Example 4.2 Sample Usage of apihelper.py

In [18]: from apihelper import info

In [20]: li = []

In [21]: info(li)
append     L.append(object) -- append object to end
count      L.count(value) -> integer -- return number of occurrences of value
extend     L.extend(iterable) -- extend list by appending elements from the iterable
index      L.index(value, [start, [stop]]) -> integer -- return first index of value. Raises ValueError if the value is not present.
insert     L.insert(index, object) -- insert object before index
pop        L.pop([index]) -> item -- remove and return item at index (default last). Raises IndexError if list is empty or index is out of range.
remove     L.remove(value) -- remove first occurrence of value. Raises ValueError if the value is not present.
reverse    L.reverse() -- reverse *IN PLACE*
sort       L.sort(cmp=None, key=None, reverse=False) -- stable sort *IN PLACE*; cmp(x, y) -> -1, 0, 1

Example 4.3 Advanced Usage of apihelper.py

In [25]: import odbchelper

In [26]: info(odbchelper)
buildConnectionString Build a connection string from a dictionary Returns string.

In [28]: info(odbchelper, 30)
buildConnectionString          Build a connection string from a dictionary Returns string.

In [29]: info(odbchelper, 30, 0)
buildConnectionString          Build a connection string from a dictionary

        Returns string.

4.2. Using Optional and Named Arguments

Python allows function arguments to have default values

  • if the function is called without the argument, the argument gets its default value.
  • arguments can be specified in any order by using named arguments.

Example 4.4.a example of info

# spacing and collapse are optional (they have default values defined)
# object is required (it has no default value)
def info (object, spacing=10, collapse=1);

Example 4.4.b Valid Calls of info

# With only one argument (object), spacing defaults to 10 and collapse defaults to 1.
info(odbchelper)

# With two arguments, collapse gets its default value of 1.
info(odbchelper, 12)

# here you are naming the collapse argument explicitly and specifying its value.
# spacing still gets its default value of 10
info(odbchelper, collapse=0)

# Required arguments (i.e., object) can be named, and named arguments can appear in any order
info(spacing=15, object=odbchelper)
  • Arguments are simply a dictionary. The “normal” method of calling functions without argument names is actually just a shorthand where Python matches up the values with the argument names in the order they are specified in the function of declaration.

4.3. Built-in Functions

key funcs

type(object), str(object), dir(object), callable(object)

4.3.1 type Function

  • the type function returns the datatype of any arbitrary object.
  • the possible types are listed in the types module.

Example 4.5 Introducing type

In [31]: type(1)
Out[31]: int

In [32]: li = []

In [33]: type(li)
Out[33]: list

In [34]: import odbchelper

In [35]: type(odbchelper)
Out[35]: module

In [36]: import types

In [37]: type(odbchelper) == types.ModuleType
Out[37]: True
  • type takes anything and returns its datatype. Integers, strings, lists, dictionaries, tuples, functions, classes, modules, even types are acceptable.
  • You can use the constants in the types module to compare types of objects.

4.3.2 str Function

  • The str coerces data into a string.
  • Every datatype can be coerced into a string.

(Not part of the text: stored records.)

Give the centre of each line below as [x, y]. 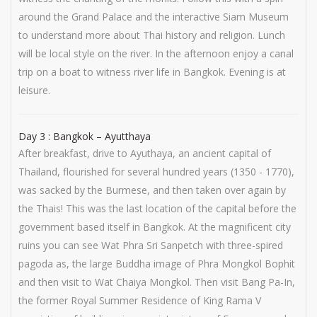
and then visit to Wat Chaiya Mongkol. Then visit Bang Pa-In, [157, 282]
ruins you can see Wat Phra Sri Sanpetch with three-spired [151, 245]
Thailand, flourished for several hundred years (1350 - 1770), [156, 172]
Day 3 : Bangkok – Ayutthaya [85, 136]
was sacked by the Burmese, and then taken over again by [152, 190]
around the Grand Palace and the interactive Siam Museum [154, 17]
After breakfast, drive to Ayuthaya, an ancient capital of [145, 153]
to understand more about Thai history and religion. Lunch [152, 35]
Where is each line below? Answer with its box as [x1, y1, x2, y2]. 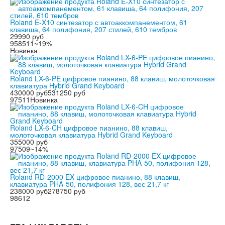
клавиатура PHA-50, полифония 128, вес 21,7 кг [10, 179, 169, 189]
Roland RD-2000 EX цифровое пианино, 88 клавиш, [10, 172, 180, 182]
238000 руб [10, 186, 48, 196]
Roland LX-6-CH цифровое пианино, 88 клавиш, [10, 123, 168, 133]
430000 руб [10, 87, 48, 98]
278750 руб [48, 186, 85, 196]
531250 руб [48, 87, 85, 98]
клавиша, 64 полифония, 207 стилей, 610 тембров [10, 24, 177, 35]
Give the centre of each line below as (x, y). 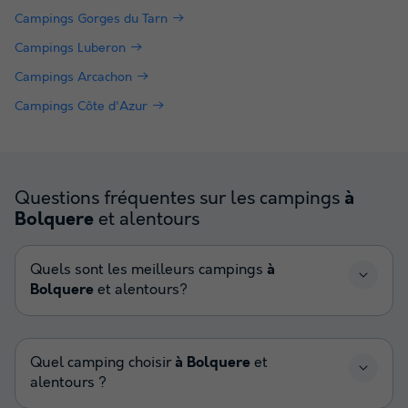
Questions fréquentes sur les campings (179, 198)
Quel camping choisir (102, 362)
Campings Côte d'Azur (81, 106)
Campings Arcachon (73, 77)
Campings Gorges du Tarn (91, 19)
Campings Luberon (70, 48)
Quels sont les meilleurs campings (148, 270)
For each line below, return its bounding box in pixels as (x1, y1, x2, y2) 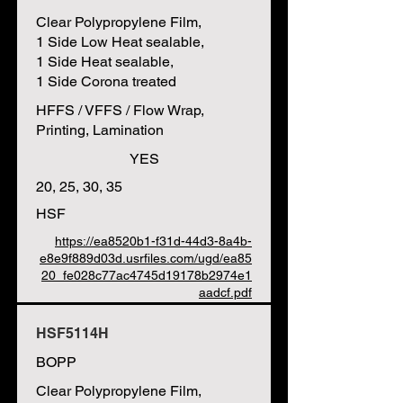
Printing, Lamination (36, 121, 164, 139)
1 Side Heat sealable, (36, 53, 174, 70)
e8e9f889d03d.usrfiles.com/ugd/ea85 (40, 251, 252, 265)
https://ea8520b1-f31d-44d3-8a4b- (55, 234, 252, 248)
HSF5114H (36, 325, 109, 342)
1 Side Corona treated (36, 73, 176, 90)
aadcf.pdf (199, 285, 252, 300)
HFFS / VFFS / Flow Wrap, (36, 102, 204, 119)
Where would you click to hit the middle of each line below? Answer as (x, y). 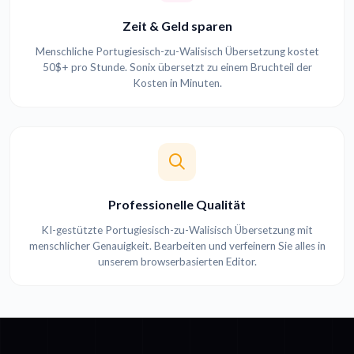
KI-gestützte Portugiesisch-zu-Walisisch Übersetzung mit (177, 230)
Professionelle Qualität (177, 205)
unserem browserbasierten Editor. (177, 262)
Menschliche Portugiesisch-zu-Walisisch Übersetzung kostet (177, 52)
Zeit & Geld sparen (177, 26)
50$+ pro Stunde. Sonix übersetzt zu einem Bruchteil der (177, 68)
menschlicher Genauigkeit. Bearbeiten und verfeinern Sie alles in (177, 246)
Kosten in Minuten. (177, 83)
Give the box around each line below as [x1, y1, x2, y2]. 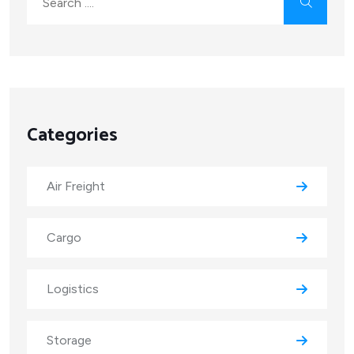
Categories [27, 120, 118, 152]
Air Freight [47, 179, 105, 194]
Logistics [47, 281, 99, 297]
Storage [47, 333, 92, 348]
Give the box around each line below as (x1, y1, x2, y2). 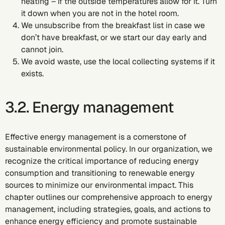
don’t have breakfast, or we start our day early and (21, 32, 207, 43)
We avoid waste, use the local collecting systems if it (21, 56, 215, 67)
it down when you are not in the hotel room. (21, 8, 179, 19)
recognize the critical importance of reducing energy (5, 156, 199, 166)
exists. (21, 68, 44, 79)
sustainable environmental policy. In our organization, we (5, 144, 212, 154)
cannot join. (21, 44, 63, 55)
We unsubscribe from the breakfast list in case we (21, 20, 205, 31)
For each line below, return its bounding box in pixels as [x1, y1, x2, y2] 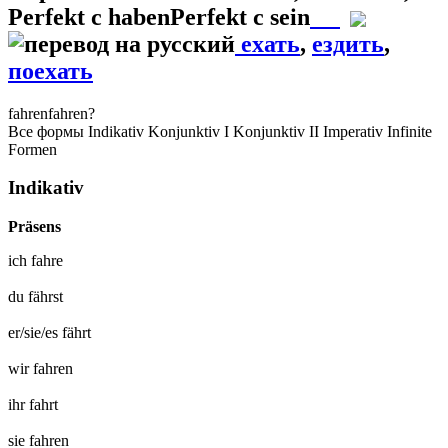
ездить [312, 30, 384, 57]
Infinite [387, 122, 432, 140]
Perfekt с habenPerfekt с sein [8, 3, 310, 30]
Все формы [8, 122, 88, 140]
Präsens [8, 217, 61, 235]
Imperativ [323, 122, 383, 140]
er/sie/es [8, 323, 62, 341]
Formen [8, 140, 57, 158]
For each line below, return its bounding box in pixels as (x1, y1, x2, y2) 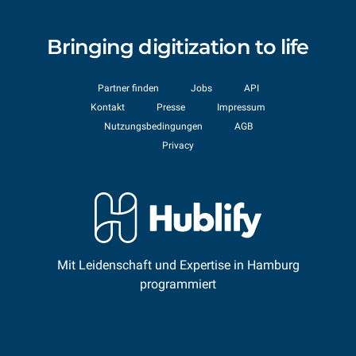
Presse (157, 102, 185, 114)
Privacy (162, 140, 194, 152)
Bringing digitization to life (47, 34, 309, 60)
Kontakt (91, 102, 125, 114)
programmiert (140, 277, 216, 292)
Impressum (217, 102, 265, 114)
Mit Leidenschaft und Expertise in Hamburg (56, 257, 300, 273)
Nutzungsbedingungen (103, 121, 203, 133)
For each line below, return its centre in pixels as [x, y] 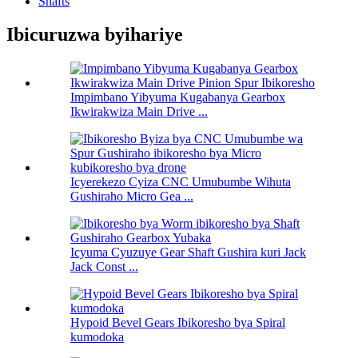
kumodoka [97, 337]
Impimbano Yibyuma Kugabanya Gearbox [178, 97]
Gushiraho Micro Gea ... [132, 197]
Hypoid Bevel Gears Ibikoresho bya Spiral [178, 323]
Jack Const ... [104, 267]
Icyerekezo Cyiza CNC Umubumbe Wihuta [181, 182]
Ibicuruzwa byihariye [95, 35]
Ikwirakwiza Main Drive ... [139, 112]
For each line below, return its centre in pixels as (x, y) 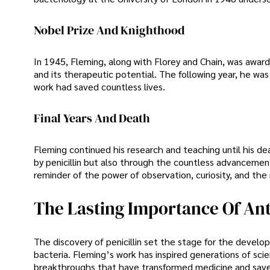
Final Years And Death (92, 118)
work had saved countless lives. (99, 87)
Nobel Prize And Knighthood (109, 30)
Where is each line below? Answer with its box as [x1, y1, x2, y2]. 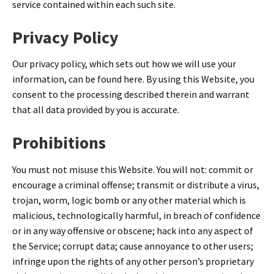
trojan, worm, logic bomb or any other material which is [12, 193, 246, 206]
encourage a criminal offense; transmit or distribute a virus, [12, 178, 259, 191]
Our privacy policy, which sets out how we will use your [12, 57, 236, 70]
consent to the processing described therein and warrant [12, 88, 250, 101]
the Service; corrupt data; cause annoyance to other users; [12, 239, 253, 252]
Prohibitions [12, 131, 106, 154]
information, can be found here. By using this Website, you [12, 73, 254, 86]
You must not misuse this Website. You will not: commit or [12, 163, 253, 176]
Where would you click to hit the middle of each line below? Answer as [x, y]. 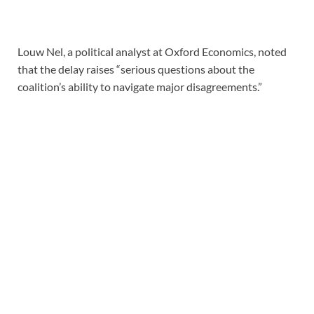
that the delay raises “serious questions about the [136, 69]
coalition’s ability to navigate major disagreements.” [140, 86]
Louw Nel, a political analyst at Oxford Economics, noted [152, 51]
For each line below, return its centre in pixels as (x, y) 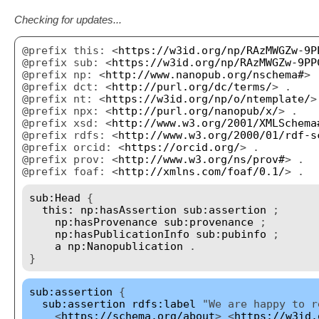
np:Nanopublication (125, 246)
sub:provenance (209, 221)
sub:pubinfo (231, 234)
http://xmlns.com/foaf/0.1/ (202, 171)
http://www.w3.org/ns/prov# (202, 159)
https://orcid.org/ (182, 147)
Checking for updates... (68, 20)
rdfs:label (164, 303)

Example 4.6 Introducing str

In [40]: horsemen = ['war','pestilence','famine']

In [41]: horsemen
Out[41]: ['war', 'pestilence', 'famine']

In [42]: horsemen.append('Powerbuilder')

In [43]: str(horsemen)
Out[43]: "['war', 'pestilence', 'famine', 'Powerbuilder']"   # str works on list

In [44]: str(odbchelper)
Out[44]: "<module 'odbchelper' from 'odbchelper.py'>"   # str works on modules

In [45]: str(None)   # str works on None
Out[45]: 'None'

4.3.2 dir Function

  • The dir returns a list of the attributes and methods of any object: modules, functions, strings, lists, dictionaries, ...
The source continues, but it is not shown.